25 chunking tricks for RAG that devs actually use

D

<devtips/>

Guest

Not another theory-filled blog post just real chunking strategies that work (or blew up in testing).​

https%3A%2F%2Fmiro.medium.com%2Fv2%2Fresize%3Afit%3A1155%2F1%2AXhUpCjvm5FZhKzPblZrwlA.png

Chunking is the unsung hero of RAG pipelines. Done right, it makes your LLM feel sharp and reliable. Done wrong, it spits out hallucinations like “The Eiffel Tower is a vegetable.”

This guide skips the fluff. No recycled diagrams. No “just use LangChain lol.” Just 25 real-world chunking strategies, tested in messy PDFs, gnarly codebases, and live projects.

Some work like magic. Some failed hilariously. You’ll get both.

Let’s chunk smart.

Table of contents​

  1. What even is chunking in RAG?
  2. Why bad chunking ruins everything
  3. Core chunking strategies (the classics)
  4. Semantic-aware chunking (AI knows best)
  5. Code and technical docs chunking
  6. Multimodal chunking (images, tables, PDFs)
  7. Application-based chunking (custom jobs)
  8. Tools and libraries that help
  9. Chunking experiments that worked (or hilariously failed)
  10. Clean-up tips and sanity checks
  11. Conclusion + resources + outro

What even is “chunking” in RAG?​


Chunking is how you prep documents for retrieval in a RAG system. Since LLMs can’t process entire files (too long, too chaotic), you split your data into smaller, meaningful pieces called chunks that are easy to index, embed, and search.

These chunks get converted into vector embeddings and stored in a vector database like Pinecone, Weaviate, or FAISS. When a user asks a question, the RAG pipeline uses semantic search to fetch the most relevant chunks, then passes those into the LLM as context.

Think of it like Git diffs: instead of comparing whole files, you break them into meaningful diffs that are easier to track, understand, and manage. The same applies to chunking. You’re optimizing for relevance and retrievability, not just size.

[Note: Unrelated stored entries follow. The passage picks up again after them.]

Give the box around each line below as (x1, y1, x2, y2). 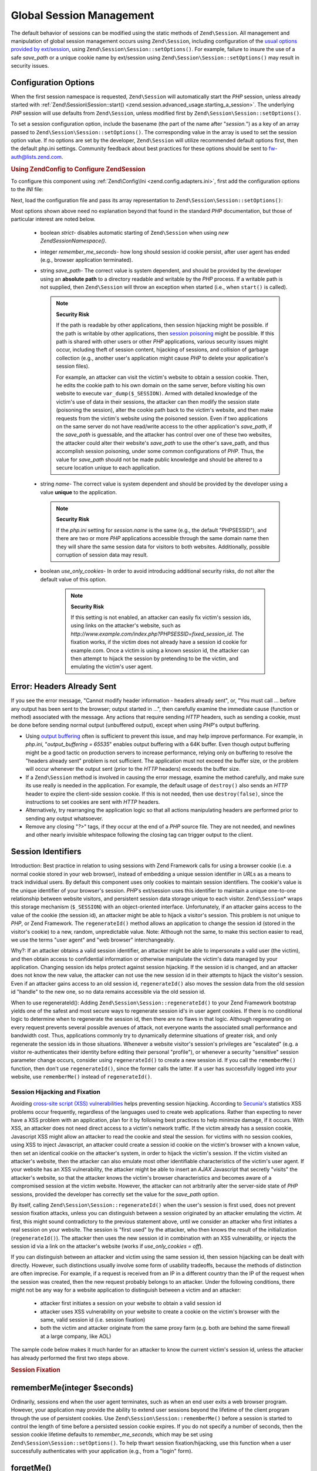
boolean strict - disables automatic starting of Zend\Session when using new (40, 229, 229, 236)
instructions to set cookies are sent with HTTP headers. (25, 798, 160, 806)
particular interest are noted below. (11, 215, 96, 223)
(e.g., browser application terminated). (40, 256, 133, 263)
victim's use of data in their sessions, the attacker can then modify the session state (56, 398, 259, 405)
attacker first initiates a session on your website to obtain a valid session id (40, 1300, 221, 1307)
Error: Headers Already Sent (11, 681, 117, 691)
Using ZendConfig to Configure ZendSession (11, 165, 146, 173)

When do you actually need chunking?​


You need chunking any time you:

  • Feed long-form documents (PDFs, markdown, Notion exports, API docs) into RAG
  • Want to avoid LLM context limits (OpenAI has ~16k–128k token windows, but that’s not unlimited)
  • Plan to embed and search content in a vector store
  • Work with semi-structured or messy data like scraped web pages, logs, or support chats

Basically: if your LLM’s input context isn’t short, clean, and already scoped you need chunking. And the way you chunk it affects the final answer the LLM gives. Every time.

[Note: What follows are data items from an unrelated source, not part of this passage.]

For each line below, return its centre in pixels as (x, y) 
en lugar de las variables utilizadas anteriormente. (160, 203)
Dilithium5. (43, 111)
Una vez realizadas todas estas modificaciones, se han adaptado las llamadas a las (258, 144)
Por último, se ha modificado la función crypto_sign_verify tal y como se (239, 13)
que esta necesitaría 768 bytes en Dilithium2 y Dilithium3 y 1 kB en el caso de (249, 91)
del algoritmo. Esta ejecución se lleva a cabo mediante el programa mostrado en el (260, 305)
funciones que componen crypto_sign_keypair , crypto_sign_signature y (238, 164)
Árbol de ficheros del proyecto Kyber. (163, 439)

Why bad chunking ruins everything​


Chunking sounds simple until you realize bad chunks are why your RAG system keeps returning answers that read like a chatbot having a stroke.

The problem? Loss of context. If your chunk cuts off mid-thought or splits a concept in half, the LLM loses the thread. Too much overlap and it becomes repetitive. Not enough? It becomes clueless. And if you’re blindly chunking by word count or tokens without considering the content yeah, you’re gonna get garbage out.

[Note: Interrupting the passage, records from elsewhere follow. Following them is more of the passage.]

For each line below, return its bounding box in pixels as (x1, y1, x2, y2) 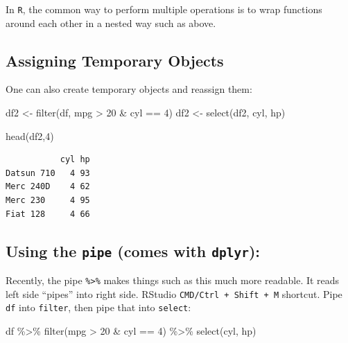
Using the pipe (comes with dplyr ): (6, 240, 261, 261)
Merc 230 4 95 (6, 195, 90, 206)
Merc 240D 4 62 (6, 182, 90, 192)
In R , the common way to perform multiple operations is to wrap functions (6, 2, 322, 16)
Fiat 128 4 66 (6, 209, 90, 219)
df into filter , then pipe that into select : (6, 300, 191, 315)
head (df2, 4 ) (6, 128, 54, 143)
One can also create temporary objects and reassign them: (6, 82, 252, 96)

Real talk: I once built a quick RAG prototype on company policy docs. I used basic 500-token chunks with zero overlap and no cleanup. When asked “What’s the parental leave policy?”, it confidently responded with “Refer to Section 3.1 and the attached ketchup bottle.” No idea where that came from.

That’s what happens when context boundaries are broken, semantically unrelated content is stuck together, and keywords are present without meaning.

Chunking isn’t just about size it’s about sense.

The Core chunking strategies (the classics)​


These are the OG methods most people start with. They’re simple, reliable, and work surprisingly well for many cases if you know when to use them.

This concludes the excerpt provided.